> **Brief**
Scan the records that follow, and whenever a line has the word "chain", copy it.

Items from a data source:
- Opening Delimiter -

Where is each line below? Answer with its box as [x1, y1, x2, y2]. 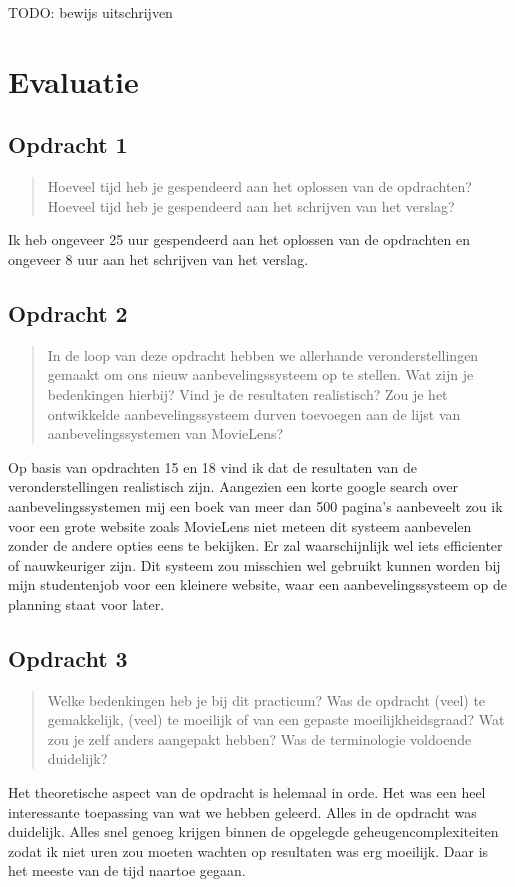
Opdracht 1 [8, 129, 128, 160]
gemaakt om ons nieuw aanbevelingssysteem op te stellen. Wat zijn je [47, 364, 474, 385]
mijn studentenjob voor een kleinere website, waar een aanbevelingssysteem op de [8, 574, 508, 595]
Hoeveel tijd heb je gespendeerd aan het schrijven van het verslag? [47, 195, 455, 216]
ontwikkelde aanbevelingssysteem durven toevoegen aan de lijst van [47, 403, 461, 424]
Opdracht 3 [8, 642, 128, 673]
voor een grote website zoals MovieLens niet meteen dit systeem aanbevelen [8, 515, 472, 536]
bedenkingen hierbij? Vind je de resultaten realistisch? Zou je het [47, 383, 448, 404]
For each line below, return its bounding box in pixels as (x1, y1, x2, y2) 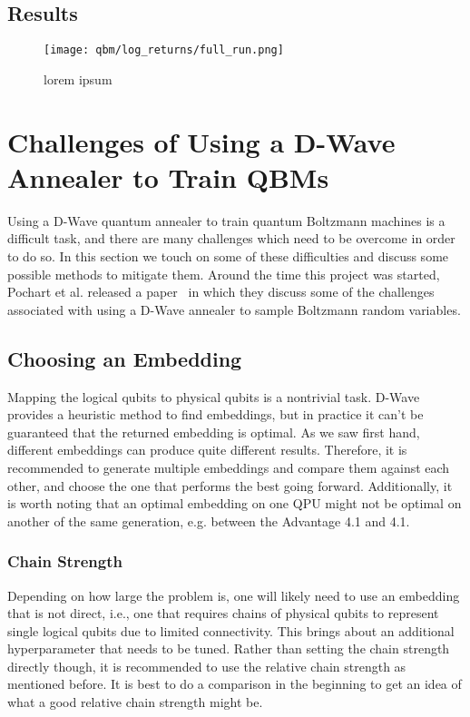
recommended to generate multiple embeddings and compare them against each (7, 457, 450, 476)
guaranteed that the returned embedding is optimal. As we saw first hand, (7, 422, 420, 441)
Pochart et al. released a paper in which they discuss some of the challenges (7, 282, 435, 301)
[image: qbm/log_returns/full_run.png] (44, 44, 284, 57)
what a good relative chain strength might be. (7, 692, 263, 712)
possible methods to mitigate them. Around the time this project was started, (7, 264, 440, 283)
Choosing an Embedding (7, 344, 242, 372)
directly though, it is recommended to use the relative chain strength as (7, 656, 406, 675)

- Closing Delimiter -

> **Response area**
what a good relative chain strength might be. (7, 692, 263, 712)
directly though, it is recommended to use the relative chain strength as (7, 656, 406, 675)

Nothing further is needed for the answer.